● **DATA RECORDS**
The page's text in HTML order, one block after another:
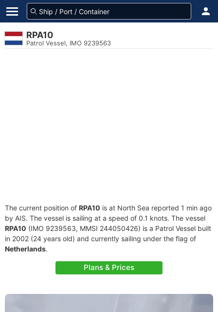
RPA10
Patrol Vessel, IMO 9239563
The current position of RPA10 is at North Sea reported 1 min ago
by AIS. The vessel is sailing at a speed of 0.1 knots. The vessel
RPA10 (IMO 9239563, MMSI 244050426) is a Patrol Vessel built
in 2002 (24 years old) and currently sailing under the flag of
Netherlands.
Plans & Prices
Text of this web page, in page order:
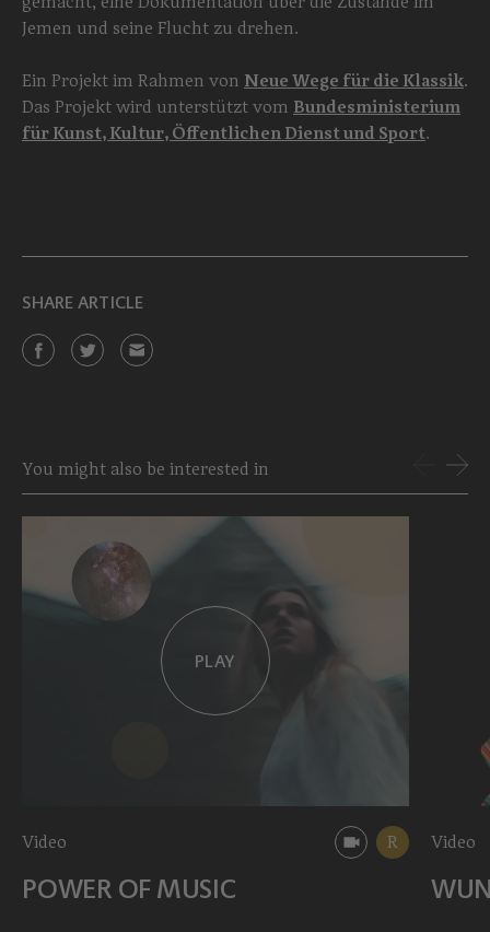
Jemen und seine Flucht zu drehen.
Ein Projekt im Rahmen von Neue Wege für die Klassik.
Das Projekt wird unterstützt vom Bundesministerium
für Kunst, Kultur, Öffentlichen Dienst und Sport.
SHARE ARTICLE
You might also be interested in
PLAY
Video R
POWER OF MUSIC
Video

● **BRIEF**
Find how many lines of the material carry the string "Patrol". Only the number should be in the answer.

● **SOLVED EXERCISE**
2